Разговор состоялся прямо на следующий день, как только его довезли до места, но не с полковником Шкуранским, а с вальяжным мужчиной лет шестидесяти, в зеленом френче, с приглаженными седыми волосами. Он сидел за накрытым столом, на стуле, скрипевшем под его немаленьким весом.
— Здравствуйте, Дима. Вы меня не узнаете? — вальяжный указал на стул напротив. — Ну как же, у вашего отца сколько раз дома бывал, я-то вас еще мальцом помню… Щукин, вспомнили?
Митя кивнул.
— Да, Григорий Иванович. Один вопрос — вы сейчас в каком качестве? Одно дело, если знакомец моего отца, другое — если вы лицо официальное.
— Официальное. Я министр правительства Юга России.
Митя неприлично фыркнул и подумал “Артист погорелого театра”, но вслух не сказал, все-таки воспитание.
— Зря смеетесь, великие дела вырастают из малого. Я начинал мальчиком на подхвате, потом младшим партнером, потом старшим, потом Земгор и так далее… — он неожиданно замолчал, а потом спохватился: — Да что это я! Вот, откушать не желаете?
Он приоткрыл горшочек, и над столом поплыл сумасшедший аромат куриной лапши, от которого полуголодного Митю замутило.
— Ну и выпить-закусить, в часть старинного знакомства.
— Извините, нет, — Митя сжал зубы и поплотнее оперся на спинку стула. — У меня сотрясение мозга, от еды может быть рвота.

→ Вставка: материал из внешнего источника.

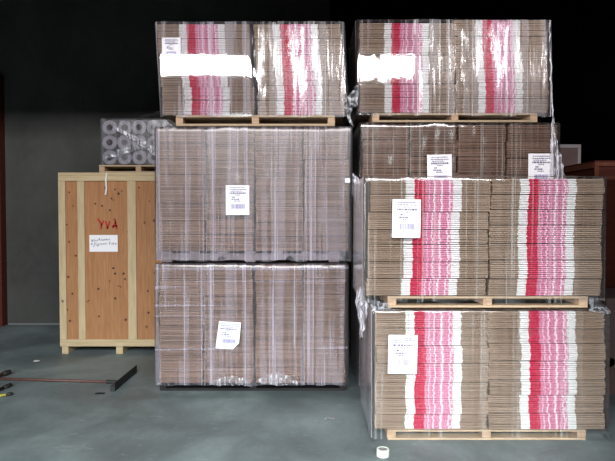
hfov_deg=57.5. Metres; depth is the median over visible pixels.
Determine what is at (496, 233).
bundle
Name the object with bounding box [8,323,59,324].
trim
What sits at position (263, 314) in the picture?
bundle
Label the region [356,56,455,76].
bundle
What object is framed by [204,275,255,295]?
bundle
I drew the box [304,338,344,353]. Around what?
bundle
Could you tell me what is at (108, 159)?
roll
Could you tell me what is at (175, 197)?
bundle
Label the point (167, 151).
bundle
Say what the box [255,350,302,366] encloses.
bundle
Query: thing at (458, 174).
bundle
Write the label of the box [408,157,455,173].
bundle
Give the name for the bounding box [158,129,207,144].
bundle
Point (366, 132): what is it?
bundle
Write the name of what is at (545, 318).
bundle
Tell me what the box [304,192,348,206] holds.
bundle
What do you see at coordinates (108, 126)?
roll
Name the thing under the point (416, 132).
bundle
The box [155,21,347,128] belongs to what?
wrap
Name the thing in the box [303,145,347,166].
bundle
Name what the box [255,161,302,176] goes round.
bundle
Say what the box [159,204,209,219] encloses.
bundle
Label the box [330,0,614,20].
ceiling
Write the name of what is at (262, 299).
bundle
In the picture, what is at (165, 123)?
roll
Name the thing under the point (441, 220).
bundle
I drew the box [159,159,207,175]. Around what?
bundle
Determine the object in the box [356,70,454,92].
bundle
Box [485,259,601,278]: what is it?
bundle
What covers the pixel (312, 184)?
bundle
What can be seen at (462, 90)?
bundle
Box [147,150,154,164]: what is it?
roll
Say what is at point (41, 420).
floor
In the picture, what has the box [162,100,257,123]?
bundle
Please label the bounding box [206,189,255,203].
bundle
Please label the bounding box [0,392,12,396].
handle
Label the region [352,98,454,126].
bundle
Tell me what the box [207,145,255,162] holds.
bundle
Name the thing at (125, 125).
roll
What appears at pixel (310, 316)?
bundle
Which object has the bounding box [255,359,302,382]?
bundle
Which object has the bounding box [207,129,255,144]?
bundle
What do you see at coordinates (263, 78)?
bundle
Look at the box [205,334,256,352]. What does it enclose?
bundle
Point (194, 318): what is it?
bundle
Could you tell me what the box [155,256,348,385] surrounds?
wrap
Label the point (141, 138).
roll
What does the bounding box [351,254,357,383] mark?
wrap
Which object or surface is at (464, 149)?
bundle
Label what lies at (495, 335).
bundle
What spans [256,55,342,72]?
bundle
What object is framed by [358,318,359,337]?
bundle
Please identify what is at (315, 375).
bundle
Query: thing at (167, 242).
bundle
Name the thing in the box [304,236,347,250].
bundle
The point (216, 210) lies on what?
bundle
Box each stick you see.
[0,370,10,376]
[0,383,11,390]
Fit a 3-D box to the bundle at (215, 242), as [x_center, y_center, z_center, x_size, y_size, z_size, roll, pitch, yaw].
[-0.675,0.097,5.290,0.412,0.140,0.830,0,2,0]
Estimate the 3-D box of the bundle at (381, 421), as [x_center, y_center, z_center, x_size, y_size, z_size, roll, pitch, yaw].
[0.875,1.348,4.383,0.799,0.100,0.828,0,2,0]
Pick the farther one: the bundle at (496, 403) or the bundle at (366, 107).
the bundle at (366, 107)
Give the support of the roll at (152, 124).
on the roll at (151, 140)
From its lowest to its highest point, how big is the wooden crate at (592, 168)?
2.274 m
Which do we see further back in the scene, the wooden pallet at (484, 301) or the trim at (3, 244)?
the trim at (3, 244)
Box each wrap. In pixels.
[100,111,165,164]
[154,126,351,259]
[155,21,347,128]
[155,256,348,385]
[345,19,549,126]
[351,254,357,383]
[352,20,563,247]
[353,176,606,337]
[360,293,610,437]
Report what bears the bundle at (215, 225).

— Ну, тогда я, с вашего позволения, — Щукин налил стопку и жадно опрокинул ее в себя.
Сморщился, закинул в рот грибок и снова заговорил:
— Вся жизнь в трудах… а ваши взяли и все имущество отобрали. И Даниловскую мануфактуру тоже, которую мы с вашим отцом строили. Развалят все, как бог свят, развалят. Они же ничего не умеют, кроме как горланить да водку пить. И не только мануфактуры — всю Россию развалят! Только мы, опытные и деловые, можем предотвратить это.